**WORK INSTRUCTIONS:** Down to the last word, output the records below, skipping any images.

**Items from a dataset:**
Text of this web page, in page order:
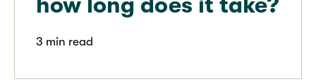
how long does it take?
3 min read
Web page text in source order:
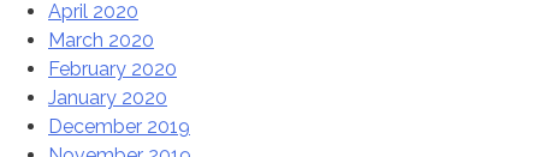
April 2020
March 2020
February 2020
January 2020
December 2019
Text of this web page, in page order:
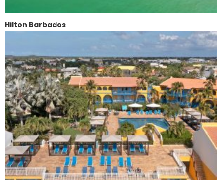
Hilton Barbados
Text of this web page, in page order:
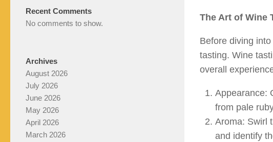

**SOLVED EXERCISE:**
Text of this web page, in page order:
how long does it take?
3 min read
Web page text in source order:
April 2020
March 2020
February 2020
January 2020
December 2019
Text of this web page, in page order:
Hilton Barbados
Text of this web page, in page order:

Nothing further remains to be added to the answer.